Dataset entries:
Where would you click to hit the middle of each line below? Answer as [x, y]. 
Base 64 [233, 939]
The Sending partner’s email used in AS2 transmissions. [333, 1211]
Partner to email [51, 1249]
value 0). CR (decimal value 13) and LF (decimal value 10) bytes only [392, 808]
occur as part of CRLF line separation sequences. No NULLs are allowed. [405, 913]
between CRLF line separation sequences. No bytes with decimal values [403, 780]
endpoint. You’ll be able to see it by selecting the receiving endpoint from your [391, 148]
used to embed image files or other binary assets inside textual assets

The task — Return every line of the records in which the word "used" is found.

Exercise result —
The Sending partner’s email used in AS2 transmissions. [333, 1211]
used to embed image files or other binary assets inside textual assets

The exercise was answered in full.